I’m finally catching up on my summer travel backlog, just California national parks for the remaining Mondays of the year. Thursday posts will also continue eclectically.

Olympic National Park

Even though the Hoh Rain Forest is on the far side of the park from Seattle, it’s popular in July, so I watched an otter playing in the water for half an hour while waiting my turn to drive through the gate to look for parking. (A parking map at the gate would save everyone time). The Hall of Mosses Trail above is easily hiked from the visitor center, and it’s impressive and definitely worth the trip. Several of the trees appear to be 1000 years old, and the streams are clear from spring water, where I saw tiny salmon among the bright green watercress.

There are some signs that the increased heat from carbon pollution is damaging some of the mosses, and while the overall annual precipitation has remained the same, it’s more concentrated in heavy downpours and less in the misty fog-drip that these sensitive plants require. The glaciers are also disappearing rapidly and will disappear completely in a few decades or less, severely impacting all the downstream ecosystems.

Of course, Olympic also has mountains, including Hurricane Ridge and Mount Olympus, which feeds the Hoh and Queets Rivers. There’s a Hot Springs resort at Sol Duc and boating at Lake Crescent. The Olympic Peninsula also has Native American Reservations which help manage the coastal wilderness, wildlife refuge and marine sanctuary. For me, their crown jewel is their large temperate rainforest, but the other areas are also stunning. Some artists are painting the glaciers before they melt, but wouldn’t it be better if we all did our part to reduce our carbon footprints?

Mount Rainier National Park

Panorama Point above is about 1,500’ above the Paradise parking lot, halfway along the 5 mile ‘strenuous’ Skyline loop trail, just under halfway up the mountain. In July, there were waterfalls, snow on sections of the trail, wildflowers and marmots. Mts St Helens, Adams & Hood all visible in the distance. The northwest and southeast corners of the park both have old growth forests, along the Carbon River Rainforest—which is open for bicycling on the first few miles—and the Ohanapecosh River Grove of the Patriarchs Trails respectively.

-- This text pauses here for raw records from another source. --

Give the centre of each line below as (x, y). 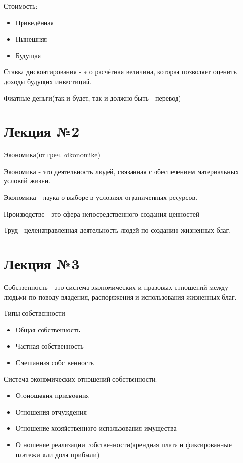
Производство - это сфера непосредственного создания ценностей (102, 213)
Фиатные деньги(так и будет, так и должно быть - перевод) (93, 98)
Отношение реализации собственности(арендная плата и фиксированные (123, 444)
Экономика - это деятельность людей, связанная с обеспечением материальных (121, 171)
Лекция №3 (42, 264)
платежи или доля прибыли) (57, 454)
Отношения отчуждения (51, 411)
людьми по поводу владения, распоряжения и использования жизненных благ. (120, 297)
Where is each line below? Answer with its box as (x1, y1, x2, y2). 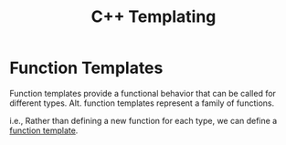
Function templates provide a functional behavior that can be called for (9, 88, 277, 98)
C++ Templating (90, 6, 217, 27)
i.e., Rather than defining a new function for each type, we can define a (9, 115, 278, 126)
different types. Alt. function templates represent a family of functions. (9, 98, 275, 109)
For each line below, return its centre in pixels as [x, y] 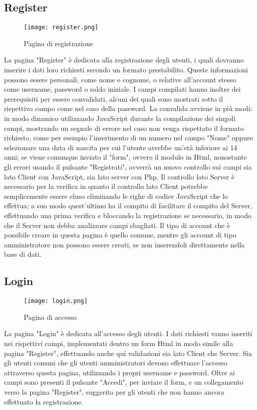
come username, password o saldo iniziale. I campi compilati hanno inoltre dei [122, 89]
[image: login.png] [56, 301]
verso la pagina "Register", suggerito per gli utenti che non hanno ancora [114, 391]
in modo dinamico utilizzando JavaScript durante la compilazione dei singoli [120, 118]
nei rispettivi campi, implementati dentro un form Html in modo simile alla [119, 343]
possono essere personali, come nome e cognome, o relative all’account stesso [120, 79]
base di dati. [23, 254]
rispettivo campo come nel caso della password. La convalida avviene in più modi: [128, 108]
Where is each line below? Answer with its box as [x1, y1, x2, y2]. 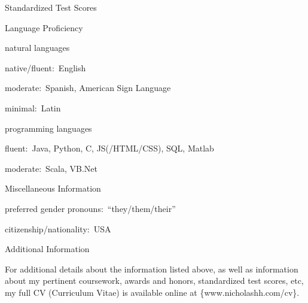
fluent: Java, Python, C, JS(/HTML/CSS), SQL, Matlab [5, 142, 214, 154]
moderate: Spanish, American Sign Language [5, 81, 171, 94]
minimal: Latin [5, 101, 61, 114]
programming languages [5, 122, 92, 134]
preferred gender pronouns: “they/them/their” [5, 202, 176, 214]
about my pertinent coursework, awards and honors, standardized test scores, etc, [5, 274, 304, 287]
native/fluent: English [5, 61, 86, 74]
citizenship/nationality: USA [5, 222, 111, 235]
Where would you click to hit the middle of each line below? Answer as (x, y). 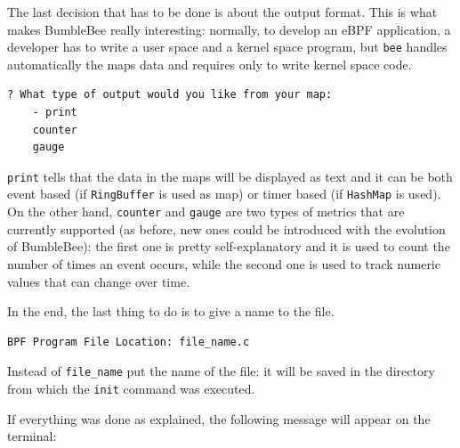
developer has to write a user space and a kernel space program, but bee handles (227, 47)
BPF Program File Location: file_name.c (129, 342)
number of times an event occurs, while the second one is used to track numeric (224, 263)
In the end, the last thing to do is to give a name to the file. (171, 311)
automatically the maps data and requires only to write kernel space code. (210, 64)
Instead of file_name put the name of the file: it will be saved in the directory (221, 371)
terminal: (32, 436)
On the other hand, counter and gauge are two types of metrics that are (206, 212)
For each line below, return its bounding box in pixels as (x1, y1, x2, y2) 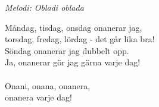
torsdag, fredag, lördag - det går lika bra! (5, 33, 155, 45)
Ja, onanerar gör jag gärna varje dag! (5, 56, 141, 68)
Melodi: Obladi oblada (5, 1, 84, 13)
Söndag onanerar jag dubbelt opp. (5, 44, 129, 56)
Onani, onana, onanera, (5, 79, 91, 92)
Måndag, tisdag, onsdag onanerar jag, (5, 21, 142, 33)
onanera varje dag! (5, 91, 72, 103)
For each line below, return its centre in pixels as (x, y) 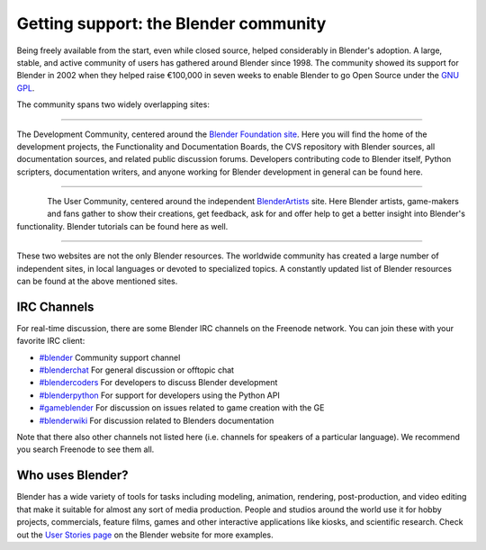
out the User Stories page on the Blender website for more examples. (145, 535)
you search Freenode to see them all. (85, 449)
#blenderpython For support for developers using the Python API (160, 395)
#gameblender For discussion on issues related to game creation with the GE (182, 408)
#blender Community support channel (110, 357)
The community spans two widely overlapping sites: (113, 104)
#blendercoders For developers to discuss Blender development (158, 383)
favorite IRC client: (51, 341)
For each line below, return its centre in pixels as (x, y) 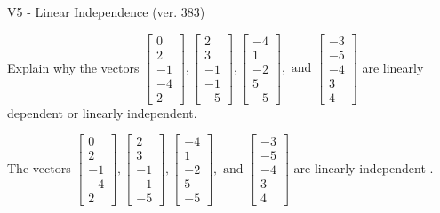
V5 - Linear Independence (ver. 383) (106, 12)
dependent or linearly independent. (102, 112)
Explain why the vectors (73, 67)
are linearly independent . (364, 167)
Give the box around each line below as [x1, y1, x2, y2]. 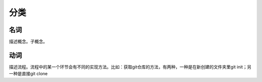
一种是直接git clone [9, 71, 48, 77]
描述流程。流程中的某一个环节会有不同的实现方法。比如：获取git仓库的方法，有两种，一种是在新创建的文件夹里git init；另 [9, 64, 252, 70]
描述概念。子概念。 [9, 39, 48, 45]
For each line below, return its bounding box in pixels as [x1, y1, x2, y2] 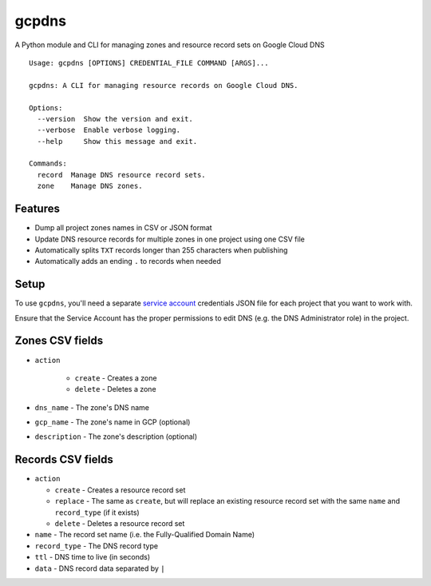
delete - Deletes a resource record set [54, 518, 185, 528]
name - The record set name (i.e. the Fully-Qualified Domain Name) [34, 530, 255, 540]
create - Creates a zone [74, 373, 157, 383]
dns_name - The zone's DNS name [34, 402, 149, 412]
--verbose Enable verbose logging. [37, 126, 181, 135]
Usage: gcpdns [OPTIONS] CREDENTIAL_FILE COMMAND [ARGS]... [29, 58, 269, 67]
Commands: [29, 159, 67, 168]
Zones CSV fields [14, 334, 104, 348]
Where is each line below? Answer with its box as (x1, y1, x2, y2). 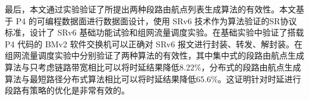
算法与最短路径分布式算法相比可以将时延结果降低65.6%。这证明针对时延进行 (5, 72, 301, 85)
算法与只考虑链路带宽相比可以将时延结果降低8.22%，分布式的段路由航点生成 (5, 60, 301, 73)
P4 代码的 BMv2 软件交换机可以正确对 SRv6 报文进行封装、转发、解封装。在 (5, 37, 303, 50)
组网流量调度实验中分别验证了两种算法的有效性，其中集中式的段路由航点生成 (5, 49, 304, 62)
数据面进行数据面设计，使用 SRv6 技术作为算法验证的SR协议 (61, 14, 297, 27)
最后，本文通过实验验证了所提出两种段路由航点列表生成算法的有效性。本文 (5, 3, 296, 15)
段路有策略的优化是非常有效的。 (5, 84, 130, 96)
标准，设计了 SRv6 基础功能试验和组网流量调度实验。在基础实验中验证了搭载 (5, 26, 304, 38)
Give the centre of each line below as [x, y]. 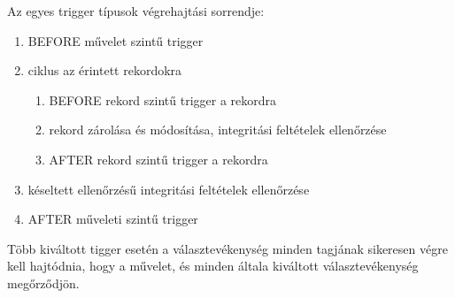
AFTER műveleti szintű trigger [113, 219]
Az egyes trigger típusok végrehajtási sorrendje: [136, 11]
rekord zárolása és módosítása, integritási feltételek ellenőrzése [218, 130]
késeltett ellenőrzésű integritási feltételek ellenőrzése [169, 189]
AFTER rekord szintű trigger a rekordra [158, 159]
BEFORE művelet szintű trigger [116, 40]
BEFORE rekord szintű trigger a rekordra [163, 99]
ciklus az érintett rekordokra [105, 70]
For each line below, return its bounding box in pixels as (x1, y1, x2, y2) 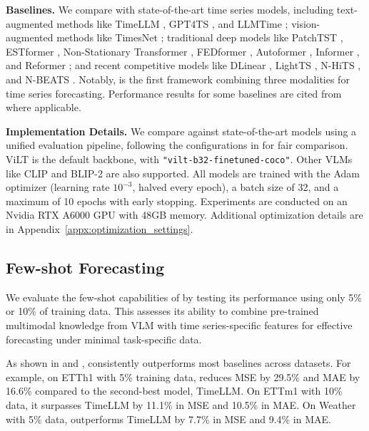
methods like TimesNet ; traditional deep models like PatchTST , (56, 30, 343, 45)
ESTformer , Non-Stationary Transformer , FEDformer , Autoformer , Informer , (6, 43, 360, 58)
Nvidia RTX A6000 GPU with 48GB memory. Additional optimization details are (6, 207, 363, 222)
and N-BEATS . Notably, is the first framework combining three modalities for (6, 71, 350, 86)
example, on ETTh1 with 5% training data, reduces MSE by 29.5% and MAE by (6, 369, 360, 384)
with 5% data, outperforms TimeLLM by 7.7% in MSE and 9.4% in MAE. (6, 411, 331, 426)
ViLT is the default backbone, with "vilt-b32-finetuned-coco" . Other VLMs (6, 151, 353, 166)
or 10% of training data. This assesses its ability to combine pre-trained (6, 303, 319, 318)
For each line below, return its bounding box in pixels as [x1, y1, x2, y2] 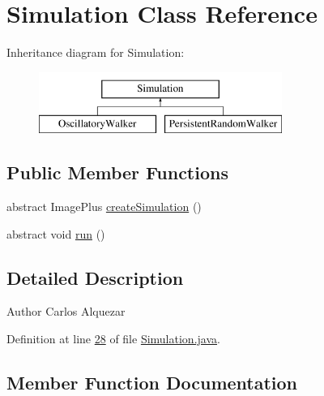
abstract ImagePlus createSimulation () [6, 198, 202, 215]
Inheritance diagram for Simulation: [6, 44, 185, 61]
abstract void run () [6, 225, 105, 242]
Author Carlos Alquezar [6, 303, 126, 320]
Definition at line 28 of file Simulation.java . [6, 330, 220, 347]
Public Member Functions [6, 160, 228, 185]
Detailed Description [6, 265, 184, 290]
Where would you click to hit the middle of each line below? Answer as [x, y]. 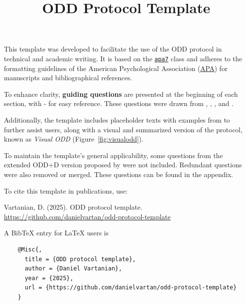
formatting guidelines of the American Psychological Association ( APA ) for [116, 68]
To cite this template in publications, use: [66, 190]
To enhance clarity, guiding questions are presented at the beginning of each [121, 94]
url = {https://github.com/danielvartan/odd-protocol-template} [131, 288]
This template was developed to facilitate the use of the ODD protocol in [113, 49]
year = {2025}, [49, 278]
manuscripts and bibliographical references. [68, 78]
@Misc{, [30, 249]
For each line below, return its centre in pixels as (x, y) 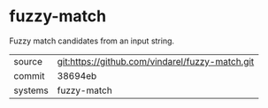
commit (29, 75)
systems (31, 90)
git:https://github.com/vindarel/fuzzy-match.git (156, 61)
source (28, 61)
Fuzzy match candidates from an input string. (92, 41)
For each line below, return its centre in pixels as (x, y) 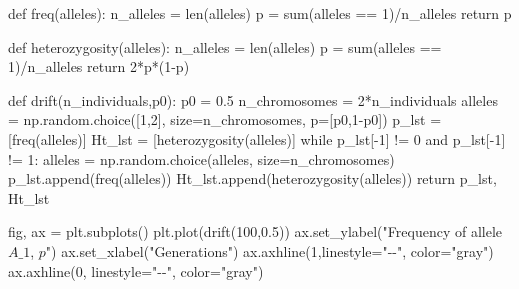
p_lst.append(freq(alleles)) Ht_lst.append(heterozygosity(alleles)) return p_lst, (252, 178)
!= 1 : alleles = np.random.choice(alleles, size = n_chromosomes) (201, 158)
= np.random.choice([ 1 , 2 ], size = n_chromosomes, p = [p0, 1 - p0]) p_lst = (225, 119)
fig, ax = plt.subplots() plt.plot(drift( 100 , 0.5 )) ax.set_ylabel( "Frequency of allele (255, 231)
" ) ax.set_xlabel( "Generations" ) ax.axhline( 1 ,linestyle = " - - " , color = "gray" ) (269, 250)
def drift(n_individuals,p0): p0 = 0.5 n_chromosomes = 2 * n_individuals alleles (253, 99)
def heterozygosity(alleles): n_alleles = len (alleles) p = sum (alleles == (225, 46)
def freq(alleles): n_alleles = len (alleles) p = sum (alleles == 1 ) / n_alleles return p (260, 13)
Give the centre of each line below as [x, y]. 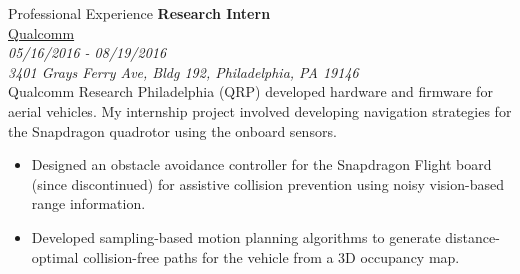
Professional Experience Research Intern [139, 13]
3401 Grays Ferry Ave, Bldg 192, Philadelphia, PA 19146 [183, 71]
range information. [88, 203]
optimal [55, 256]
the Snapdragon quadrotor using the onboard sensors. [172, 130]
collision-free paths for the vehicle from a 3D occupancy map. [271, 256]
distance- [472, 236]
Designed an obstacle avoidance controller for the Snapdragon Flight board [261, 164]
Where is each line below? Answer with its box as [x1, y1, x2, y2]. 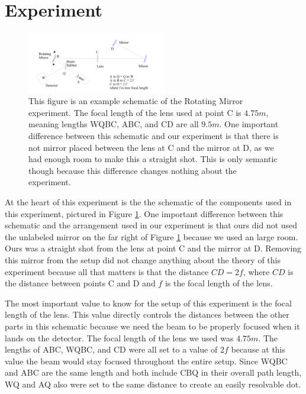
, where [243, 265, 270, 277]
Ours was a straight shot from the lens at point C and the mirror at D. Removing [5, 242, 302, 254]
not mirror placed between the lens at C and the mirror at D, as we [28, 141, 274, 153]
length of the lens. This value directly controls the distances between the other [5, 308, 289, 321]
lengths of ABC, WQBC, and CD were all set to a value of [5, 343, 218, 356]
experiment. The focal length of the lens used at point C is [28, 106, 241, 118]
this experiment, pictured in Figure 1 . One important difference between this [5, 207, 284, 219]
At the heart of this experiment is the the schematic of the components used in [5, 195, 292, 208]
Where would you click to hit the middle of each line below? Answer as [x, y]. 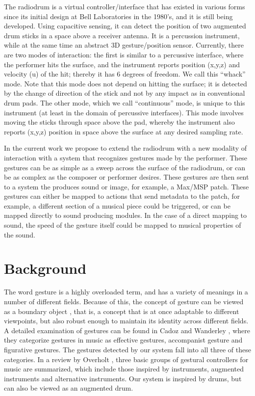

I understand why Muir extolled Rainier as the best of the volcanic peaks in this area.

“Of all the fire mountains which like beacons,
once blazed along the Pacific Coast,
Mount Rainier is the noblest.

John Muir

For me, it’s another return trip after several decades since my brother and sister and I took a hike and a photo up here somewhere. I was pleased to see the forest looking healthy, the clear streams near the top, the glacial gray rivers on the way down and the blue glacial lakes below, as I remember. Of course, when the rapidly receding glaciers disappear, the whole ecology will be severely disrupted. But for now, I’m happy to visit a place like this when the rest of the country is under a carbon fueled heat dome.

North Cascades National Park

This photo looks down from the High Bridge at the end of the road 11 miles from Stehekin (rent an e-bike) on Lake Chelan. Here the bridge connects to the Pacific Crest Trail which cuts northeast across the southern wilderness on the last leg to Canada. The northern wilderness section of the multi-park complex is across the Skagit River and west of Ross Lake up to the Canadian border.

Both the north and south roadless wilderness areas have many high peaks with receding glaciers, so the hiking isn’t easy. And the wildlife includes black bears, cougars, gray wolves and grizzly bears. Careless campers closed one campsite by leaving food for bears to find, and another was closed due to grizzlies fighting over a nearby carcass. Being long of tooth and short of courage, I just hiked the short Agnes Gorge Trail on the edge of the wilderness to catch some more glimpses of rushing Stehekin River.

Wilderness, of course, has now ended. Now that our carbon pollution is changing the climate globally, there is nowhere on earth unaffected by humans. With that change comes responsibility. Since we no longer allow nature to keep itself in equilibrium, we must act to restore balance. We broke it, so now we own it. The park has increasingly fierce wildfires, which we exacerbated. So the extra damage is our fault, and we must fix it.

Oregon Caves National Monument & Preserve

Since the cave was discovered in 1874, explored and expanded early, humans caused very significant damage to geologic structures making it hard to find beautiful natural features. The ‘cave drapery’ above is at the top of two flights of metal steps up to the Paradise Lost high ceiling above the Ghost Room in the far back of the cave tour. The cave has a stream pouring out from the entrance, and there’s a pretty pool there in front of the Château, which is closed pending renovations. There are also several pretty hikes above ground, including one to a very large Douglas Fir. Easy to get tickets at rec.gov or at the visitor center in Cave Junction, before driving all the way up to the cave itself. Be sure to check in as soon as you arrive at the other visitor center next to the cave, as they often let folks take an earlier tour when space is available, especially in the morning.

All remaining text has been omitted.